We’ve reached an era of uniform head-nodding when it comes to European “gangster underworld” films, in large part due to Guy Ritchie’s success in the genre (Lock, Stock and Two Smoking Barrels, Snatch, RocknRolla, etc).  His success has also spoiled this genre a little bit – “This is like one of those Guy Ritchie films.”  You will only hear that phrase uttered by Americans, for in reality, these types of films have been going on forever, albeit not receiving theatrical release in the oh-so-spoiled States, where we only skim the very top of the foreign film bucket.

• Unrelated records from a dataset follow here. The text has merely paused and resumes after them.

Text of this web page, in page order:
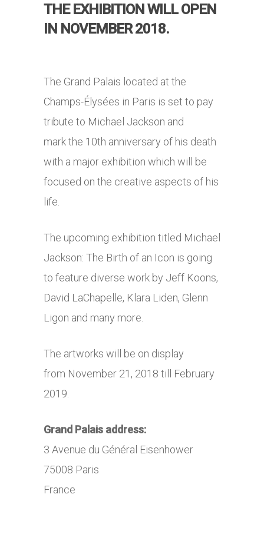
THE EXHIBITION WILL OPEN
IN NOVEMBER 2018.
The Grand Palais located at the
Champs-Élysées in Paris is set to pay
tribute to Michael Jackson and
mark the 10th anniversary of his death
with a major exhibition which will be
focused on the creative aspects of his
life.
The upcoming exhibition titled Michael
Jackson: The Birth of an Icon is going
to feature diverse work by Jeff Koons,
David LaChapelle, Klara Liden, Glenn
Ligon and many more.
The artworks will be on display
from November 21, 2018 till February
2019.
Grand Palais address:
3 Avenue du Général Eisenhower
75008 Paris
France
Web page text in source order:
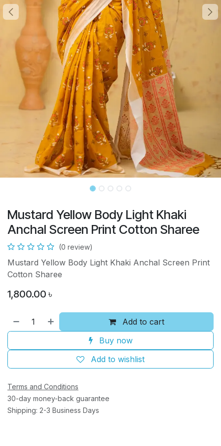
Mustard Yellow Body Light Khaki
Anchal Screen Print Cotton Sharee
(0 review)
Mustard Yellow Body Light Khaki Anchal Screen Print
Cotton Sharee
1,800.00 ৳
Add to cart
Buy now
Add to wishlist
Terms and Conditions
30-day money-back guarantee
Shipping: 2-3 Business Days

Perrier’s Bounty is a Dublin (that’s in Ireland!) underworld film written by Mark O’Rowe, who mostly works in stageplay, but who is also responsible for the excellent Irish film Intermission from 2003.  PB stars Cillian Murphy as Michael, a young, near-destitute loner in modern-day Dublin, who owes a good deal of money to infamous gangster Darren Perrier (Brendan Gleeson).  His downstairs neighbor and secret crush Brenda (Jodie Whittaker) becomes involved when she guns down one of Perrier’s gangsters in a confused combination of concern for Michael and manic distress at being dumped by her loser boyfriend.  The duo make a run for it, along with Michael’s father Jim (Jim Broadbent) who appears out of nowhere, claiming that he received a visit from the Reaper, who told Jim he would die the next time he fell asleep.  The film also features appearances from Liam Cunningham as “The Mutt,” a man said to help those in debt; and Gabriel Byrne as the mysterious, deep-voiced narrator, whose identity you can probably guess just from what I’ve written so far.  If not, you’ll find out in the final ten seconds of the film, so don’t fret.

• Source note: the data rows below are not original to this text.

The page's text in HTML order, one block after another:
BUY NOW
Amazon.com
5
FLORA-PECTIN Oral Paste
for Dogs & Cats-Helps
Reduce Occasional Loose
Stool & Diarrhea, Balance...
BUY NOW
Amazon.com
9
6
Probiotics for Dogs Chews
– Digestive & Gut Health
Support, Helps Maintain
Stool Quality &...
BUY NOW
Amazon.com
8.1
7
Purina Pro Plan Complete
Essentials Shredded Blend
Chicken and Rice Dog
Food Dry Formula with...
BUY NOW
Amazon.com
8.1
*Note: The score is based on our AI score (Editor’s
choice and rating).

PB is a mixture of crime thriller, dark-ish comedy, and formula romance.  Where it stands out from other “like Guy Ritchie but…” films is its heart.  Is it fully expected that Michael and Brenda will be a couple in the end?  Of course.  But is it still immensely satisfying if they do?  Absolutely.  Murphy, Gleeson and Broadbent get to use their real accents, which makes you appreciate the work that goes into their phony American and British ones even more.  Whittaker, known for her appearances in St. Trinian’s and Venus, is the only woman among the principal cast, and serves mainly as the romantic interest for Michael and the fuel for some of his decisions (a problem for women in a great many films lately; see Christopher Nolan’s lady issues), but even so, she plays the role with convincing passion.  Broadbent, as usual, is lovable and hilarious, and the inclusion of Byrne, whose voice looms over the film like a cloud of vultures, is spirited.

The twists, while involving, are relatively easy to see coming, but the characters move through them convincingly enough.  There’s a near-progressive moment when one of Perrier’s lead henchmen reveals his homosexuality, but this detail is used mostly for humor (Gleeson: “Love is love, no matter how queer”).

All in all, the mixed drink of comedy, thriller, “like Guy Ritchie but…” and cute romance (in Ireland!) is a delicious one.  The father-son conflict is well-performed (and occasionally quite touching), and the quirky characters all have their place.  Just note that if you needed the Pikey subtitles for Brad Pitt in Snatch, you’ll be reading a hell of a lot during Perrier’s Bounty.